A timeless tradition

Solemn and silent, Saher Agiary Fire Temple in Mumbai is an epitome of the peace-loving Parsi philosophy
H.D. Saher Agiary (Photo |EPS)
H.D. Saher Agiary (Photo |EPS)

HYDERABAD: Tucked away in a quaint little lane in Breach Candy, Saher Agiary, a Parsi Fire Temple goes mostly unnoticed. But it came my way recently when I was exploring the quaint neighbourhood. The huge old trees in the charming little lane beckoned me to stop and stare, so I asked driver Krishna to drive up the lane to see what was in store. The centuries-old banyan tree housing hundreds of birds that chirped incessantly was like a warm welcome song for me. The adjacent old colonial bungalow framed by the pretty pink and magenta bougainvillaea creepers demanded a few minutes of admiration. That is when I noticed the board H.D. Saher Agiary.

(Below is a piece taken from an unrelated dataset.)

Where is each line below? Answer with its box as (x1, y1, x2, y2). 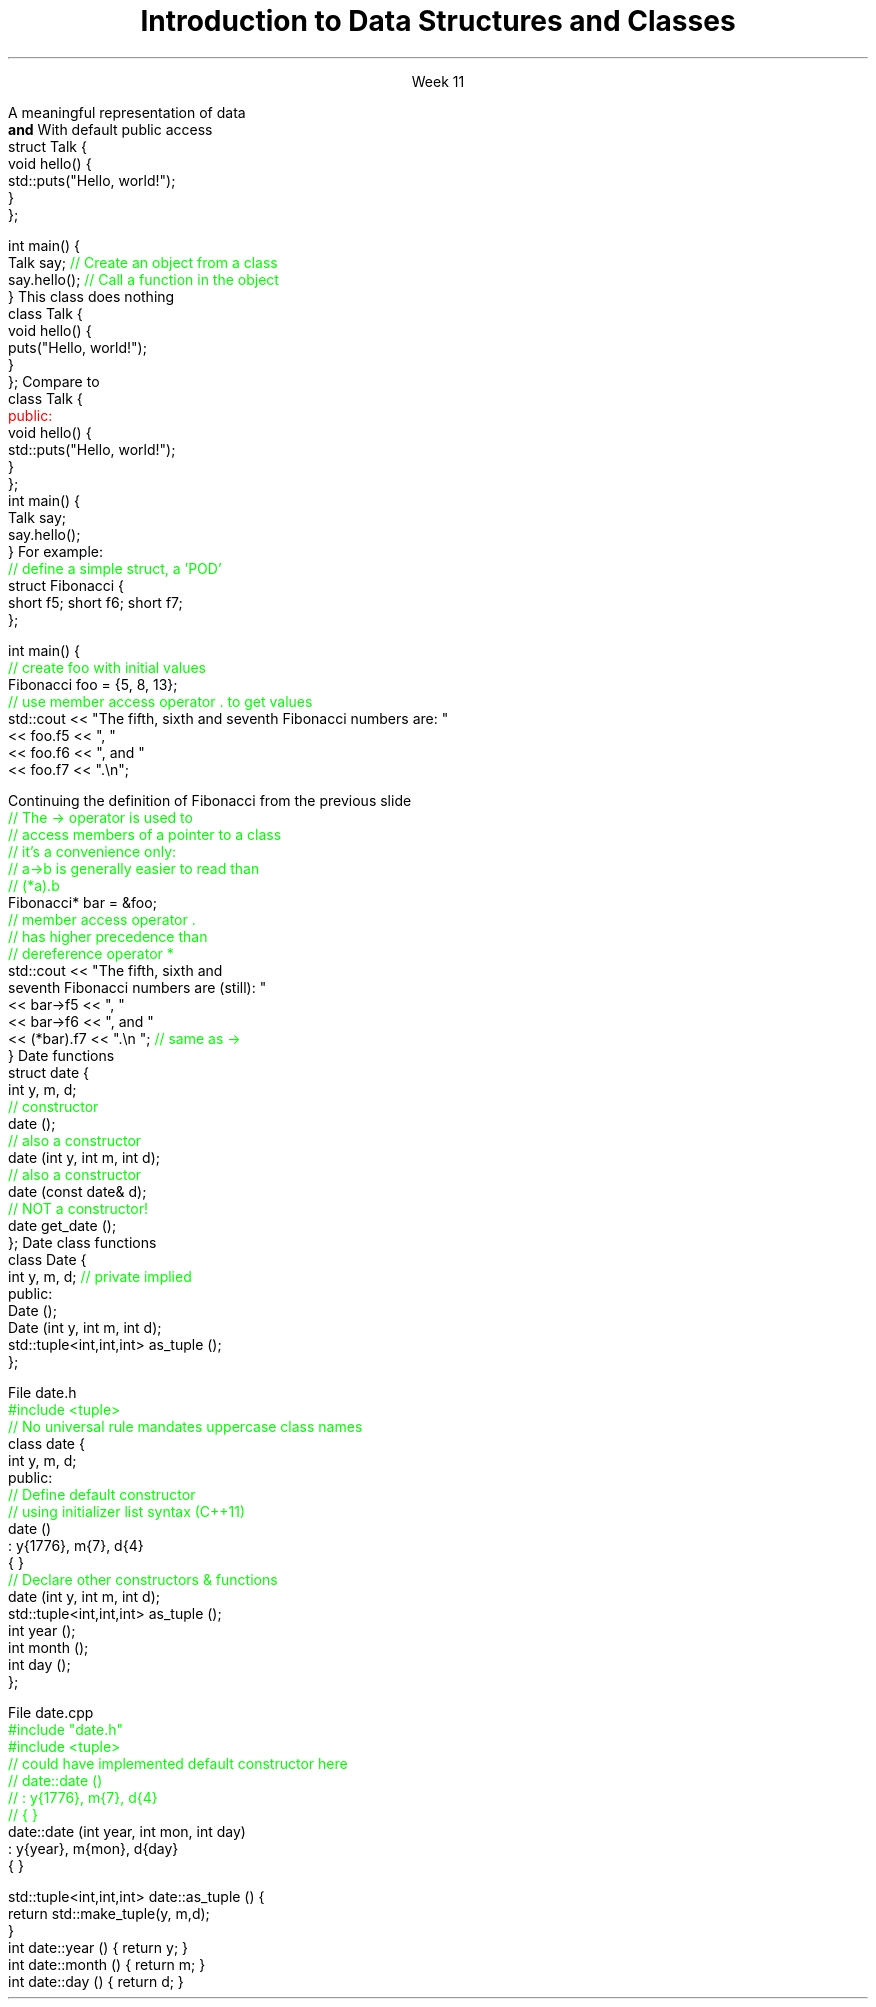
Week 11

Krishna hesitantly warned me that I would not be able to enter the fire temple, but still, I could try my luck. I assured him that I only wanted to get a feel of the place, got down, told him to park somewhere nearby and I would call him later.

Thus I ventured into the Saher Agiary compound, listening to the symphony of birds on the huge banyan tree, walking a bit cautiously and looking for some human presence. Soon I spotted a man dressed in white, with a white cap: he was the temple priest. I greeted him with a Namaste, folding both my hands and bowing deep and introducing myself as a journalist from Hyderabad and wanted to talk to him. He wasn’t overwhelmed by this prospect: looked at me a bit distrustfully but nodded reluctantly, opening the small gate. “But you can’t see the fire temple”, he said a bit sternly as a forewarning. I smiled and said, “No, I just want to talk to you”. He was visibly pleased with my preference: of choosing to interact with him over peeping into the temple. He led me to his living quarters, which was on the left: to my right was the sacred space of the temple, but I didn’t look that way even for a second, lest my intentions would be misconstrued.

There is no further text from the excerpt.